No concernente a visita a Portugal, que simbolizou o degelo nas relações entre Luanda e Lisboa, o analista angolano David Kissadila lembra que o país foi a porta de entrada dos capitais ilícitos angolanos para o mundo globalizado.
Para kissadila as intenções de José Eduardo dos Santos e dos seus acólitos são "justamente para inviabilizar as intenções do Presidente João Lourenço. Há dez anos que Angola e Portugal tinham um relacionamento azedo e João Lourenço coloca ponto final a isso para encontrar os apoios necessários que lhe possam abrir os caminhos para resgatar os dinheiros."
Visados passarão por cima da Lei de Repatriamento Coercivo de capitais?
No que se refere ao repatriamento de capitais Agostinho Sikato lembra entretanto que nenhum deles o fez até agora e não acredita que o farão com o vigoramento da Lei de Repatriamento Coercivo de Capitais.
Para o analista político a lei ora aprovada não passa de letra morta, para além de que, na sua opinião, não há em Angola moral por parte dos procuradores e juízes para fazerem justiça.
E Sikatu acrescenta que os visados estarão relativamente relaxados, pois do ponto de vista do direito internacional haverá mais complexidade em repatriar o dinheiro: "Acho que este grupo está a jogar com as decisões do João Lourenço. O que vai haver depois? Se João Lourenço apertar um pouco mais o cinto significa que terá de perseguir um por um, mandar para a cadeia um por um, e isso resultará em eleições antecipadas."
E o analista acredita que "é uma vingança total que estão a fazer com João Lourenço, que é desproporcional, para alguém, por exemplo, que declarou combater a corrupção exatamente para o bem do Estado.

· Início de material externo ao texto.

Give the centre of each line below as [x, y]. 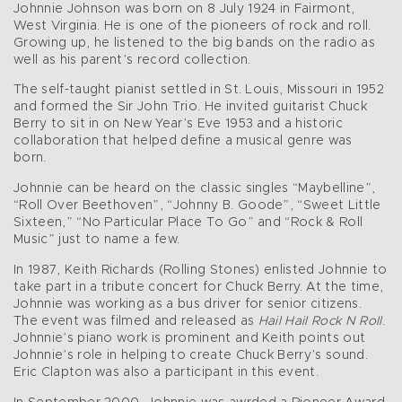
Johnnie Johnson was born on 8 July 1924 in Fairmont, [184, 9]
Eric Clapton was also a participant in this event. [166, 373]
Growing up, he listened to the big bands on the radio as [194, 44]
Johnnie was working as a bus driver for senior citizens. [188, 305]
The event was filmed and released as [136, 322]
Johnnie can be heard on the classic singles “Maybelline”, [195, 189]
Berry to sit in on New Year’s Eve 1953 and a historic [178, 124]
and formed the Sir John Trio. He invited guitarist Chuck [190, 107]
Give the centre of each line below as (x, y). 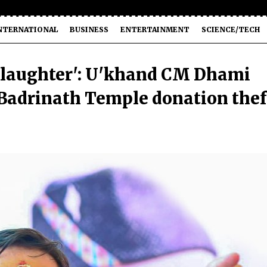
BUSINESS (89, 30)
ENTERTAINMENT (155, 30)
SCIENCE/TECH (231, 30)
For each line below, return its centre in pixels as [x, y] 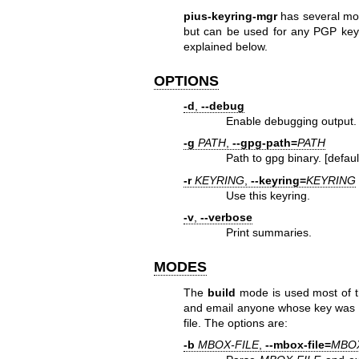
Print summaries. [269, 233]
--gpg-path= [264, 143]
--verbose [226, 218]
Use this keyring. [268, 195]
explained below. [225, 46]
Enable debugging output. [292, 121]
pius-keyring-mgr [230, 16]
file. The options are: [235, 323]
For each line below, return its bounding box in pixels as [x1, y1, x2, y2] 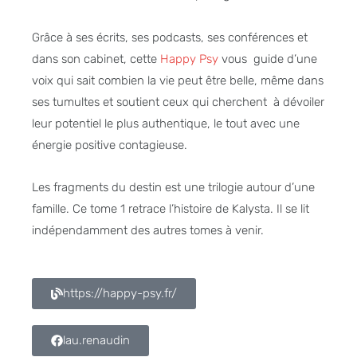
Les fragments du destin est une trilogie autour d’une [32, 179, 315, 194]
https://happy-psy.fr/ [63, 286, 177, 301]
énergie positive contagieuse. [32, 137, 187, 152]
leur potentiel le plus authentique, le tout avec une [32, 116, 300, 131]
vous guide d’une [218, 51, 317, 66]
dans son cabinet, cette [32, 51, 160, 66]
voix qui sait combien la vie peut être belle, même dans [32, 73, 324, 88]
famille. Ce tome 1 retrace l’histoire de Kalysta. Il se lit [32, 201, 309, 216]
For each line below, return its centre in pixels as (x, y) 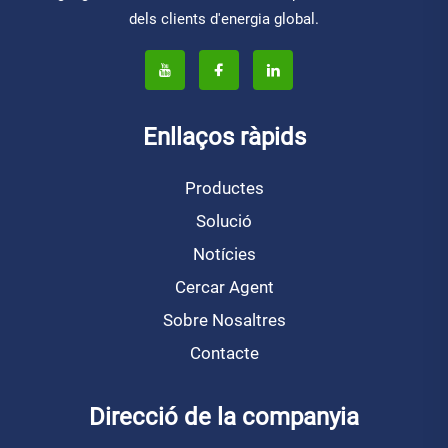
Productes (224, 188)
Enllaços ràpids (224, 137)
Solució (224, 221)
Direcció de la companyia (224, 417)
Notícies (224, 254)
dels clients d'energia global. (224, 19)
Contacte (224, 353)
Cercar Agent (224, 287)
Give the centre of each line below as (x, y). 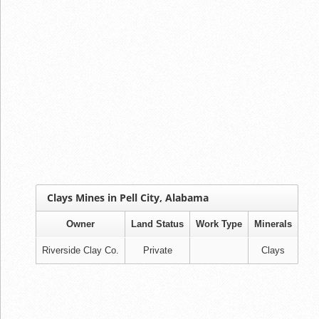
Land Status (157, 224)
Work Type (219, 224)
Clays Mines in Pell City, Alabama (128, 197)
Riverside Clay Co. (80, 250)
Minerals (273, 224)
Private (157, 250)
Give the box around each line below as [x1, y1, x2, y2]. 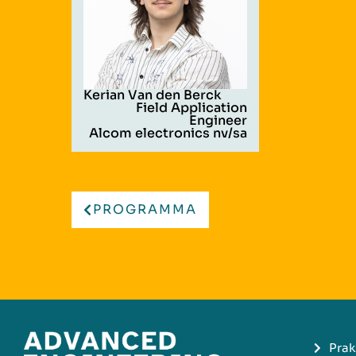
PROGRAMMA [93, 200, 197, 218]
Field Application [136, 99, 247, 116]
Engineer [189, 111, 247, 129]
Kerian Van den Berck [83, 86, 222, 103]
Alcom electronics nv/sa [89, 124, 247, 141]
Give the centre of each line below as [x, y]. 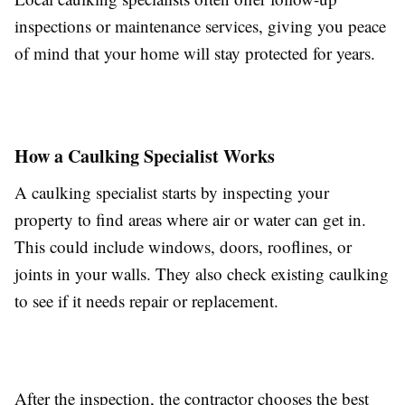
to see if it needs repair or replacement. [146, 301]
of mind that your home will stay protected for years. [195, 53]
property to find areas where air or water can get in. [190, 220]
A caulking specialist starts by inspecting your [172, 193]
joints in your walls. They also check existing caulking [202, 274]
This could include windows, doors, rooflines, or [183, 247]
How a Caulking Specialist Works [145, 156]
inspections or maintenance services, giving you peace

João Lourenço está a ser desafiado por todos."
Há condições para um golpe em Angola?
2019 poderá ser um ano de surpresas, pois uma crise política sem precedentes pode estar já a ser incubada. O facto de José Eduardo dos Santos ter dado a conferência de imprensa ladeado de generais influentes, com posturas de estadista segundo Sikato, e na ausência do Presidente da República também é mal interpretado.
Há condições para que um golpe de Estado aconteça em Angola? Agostinho Sikato defende que "do ponto de vista da análise estratégica nenhuma hipótese é afastada. Mas do ponto de vista real neste momento ainda, na escala de um a dez, poderíamos colocar apenas a três. Mas neste momento não há condições para um possível golpe de Estado.
E numa escala de um a dez qual é o apoio que João Lourenço tem da ala castrense? O analista responde: "A ala castrense também esta dividia ao meio: os que se beneficiaram de forma direta, é o grupo que detém o poder, uma minoria, e os que não se beneficiaram, que são a maioria, De um a dez João Lourenço deve beneficiar-se pelo menos com uma margem de oito."
Risco de desestabilização
Apesar de minimizar as chances de uma golpe de Estado, Sikato sublinha o poder que os acólitos de José Eduardo dos Santos têm: o económico. O analista não descarta cenários maus caso eles saiam prejudicados nesta guerra.
"O temor de muita gente é de uma possível ou criação de algum caos social ou político, porque se este grupo decidir fechar as empresas que têm vão criar um caos social. Significa que teremos muita gente fora do trabalho. Se este grupo se sentir encurralado, por exemplo, é capaz de pagar alguns fanáticos e pobres para criar instabilidade", acredita Sikato.
Mas o analista David Kissadila acredita que se fará sentir a mão pesada de João Lourenço. O Presidente poderá usar todos os instrumentos ao seu dispor para travar o grupo. E frisa: "Acho que a guerra está mesmo aberta que não haverá nenhum recuo. Basta ver os pronunciamentos do Presidente João Lourenço, como por exemplo dos marimbondos."